We have consistently held that “[i]n the event of an ambiguity in the written contract, such ambiguity must be construed against the drafter of the agreement.” Cappo Mgmt., 282 Va. at 37, 711 S.E.2d at 211 (quoting Martin & Martin, Inc. v. Bradley Enters., Inc., 256 Va. 288, 291, 504 S.E.2d 849, 851 (1998)) (alteration in original); see Mahoney v. NationsBank of Va., 249 Va. 216, 222, 455 S.E.2d 5, 9 (1995); Winn v. Aleda Constr. Co., 227 Va. 304, 307, 315 S.E.2d 193, 195 (1984). This document, therefore, must be construed against TDC, using the broader construction attributable to “arising from.”

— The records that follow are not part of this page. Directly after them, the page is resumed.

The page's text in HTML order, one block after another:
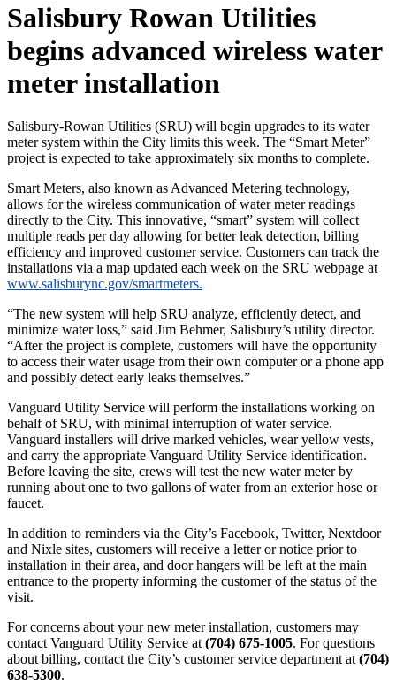
Salisbury Rowan Utilities
begins advanced wireless water
meter installation
Salisbury-Rowan Utilities (SRU) will begin upgrades to its water
meter system within the City limits this week. The “Smart Meter”
project is expected to take approximately six months to complete.
Smart Meters, also known as Advanced Metering technology,
allows for the wireless communication of water meter readings
directly to the City. This innovative, “smart” system will collect
multiple reads per day allowing for better leak detection, billing
efficiency and improved customer service. Customers can track the
installations via a map updated each week on the SRU webpage at
www.salisburync.gov/smartmeters.
“The new system will help SRU analyze, efficiently detect, and
minimize water loss,” said Jim Behmer, Salisbury’s utility director.
“After the project is complete, customers will have the opportunity
to access their water usage from their own computer or a phone app
and possibly detect early leaks themselves.”
Vanguard Utility Service will perform the installations working on
behalf of SRU, with minimal interruption of water service.
Vanguard installers will drive marked vehicles, wear yellow vests,
and carry the appropriate Vanguard Utility Service identification.
Before leaving the site, crews will test the new water meter by
running about one to two gallons of water from an exterior hose or
faucet.
In addition to reminders via the City’s Facebook, Twitter, Nextdoor
and Nixle sites, customers will receive a letter or notice prior to
installation in their area, and door hangers will be left at the main
entrance to the property informing the customer of the status of the
visit.
For concerns about your new meter installation, customers may
contact Vanguard Utility Service at (704) 675-1005. For questions
about billing, contact the City’s customer service department at (704)
638-5300.
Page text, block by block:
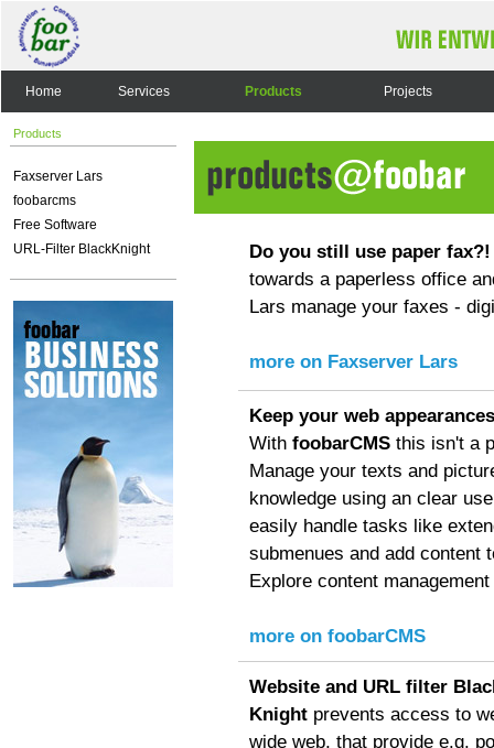
Home Services Products Projects
Products
Faxserver Lars
foobarcms
Free Software
URL-Filter BlackKnight
Do you still use paper fax?!
towards a paperless office
Lars manage your faxes -
more on Faxserver Lars
Keep your web
With foobarCMS this isn't a
Manage your texts and
knowledge using an clear
easily handle tasks like
submenues and add content
Explore content
more on foobarCMS
Website and URL filter
Knight prevents access to
wide web, that provide e.g.
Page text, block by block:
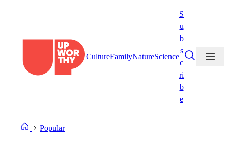
CultureFamilyNatureScience
S
u
b
s
c
ri
b
e
Popular
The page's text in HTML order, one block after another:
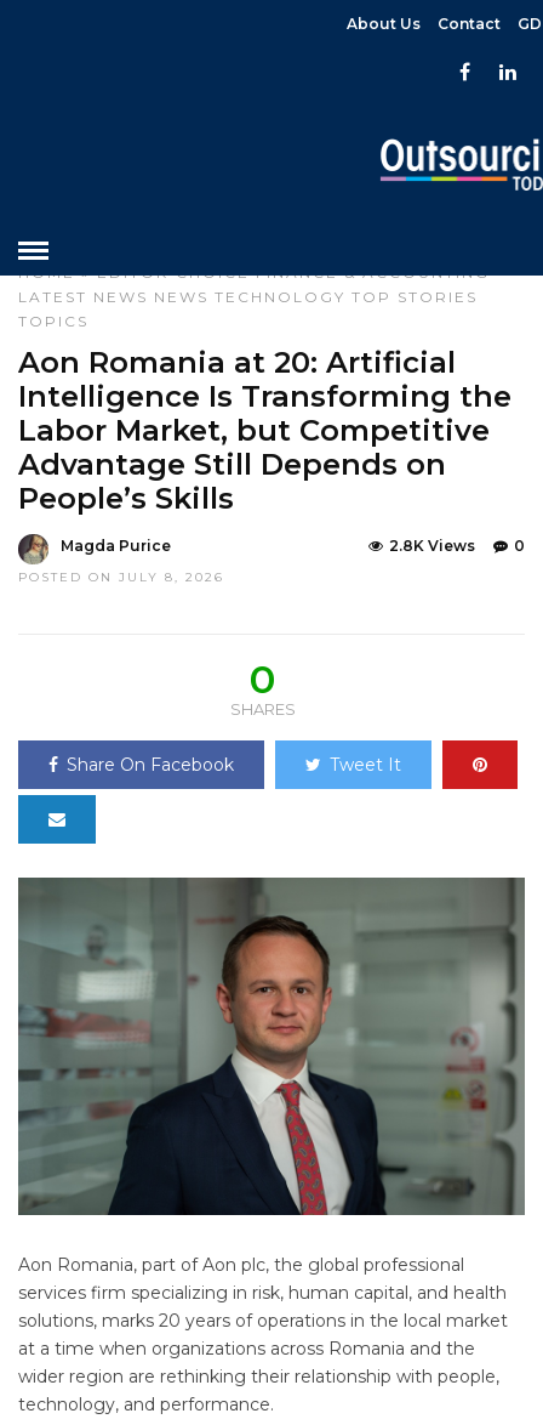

Employing this broader construction thus permits a less direct nexus between the professional services rendered and the damages incurred, although such nexus must still be present. We conclude that, using the common understanding of the language, the term “arising from” is sufficient to include the professional services rendered in the birth of the Davidsons' child, as the rendering of such services would have been required to receive a payment from the Birth Injury Fund and therefore to recover damages in the underlying suit.
While not looking at this precise issue, the Fourth Circuit has had occasion to consider the definition of “professional services” in a professional liability insurance contract construed under Virginia law, and its conclusion reinforces today's decision. See St. Paul Fire & Marine Ins. Co. v. Jacobson, 48 F.3d 778, 782 (4th Cir.1995). The Court stated that, “in determining whether an insured physician has engaged in a professional service, courts must look at the nature of the insured's act or the service provided which gave rise to the damages complained of.” Id. There, as in this case, the provider's actions included both acts that would be construed as professional services and others that would not, and the parties disagreed on “which ... acts one must look to in determining whether the suit arose from professional services.” Id. The Fourth Circuit held that, because “[t]he act complained of in the instant civil action[ ] necessarily included [a] medical act,” the act was a professional service under the terms of the policy. Id.
In the case at bar, the alleged breach—non-participation in the Birth Injury Fund at the time of delivery—and resulting damages could not have occurred without the professional medical services provided, i.e., the delivery of the child by WHA. The delivery of the child by WHA was as necessary an element in the chain of causation as WHA's failure to participate in the fund as represented; in the absence of either, the Davidsons could not be owed compensation under the fund and there could be no damages. We thus affirm the ruling of the circuit court as to this issue.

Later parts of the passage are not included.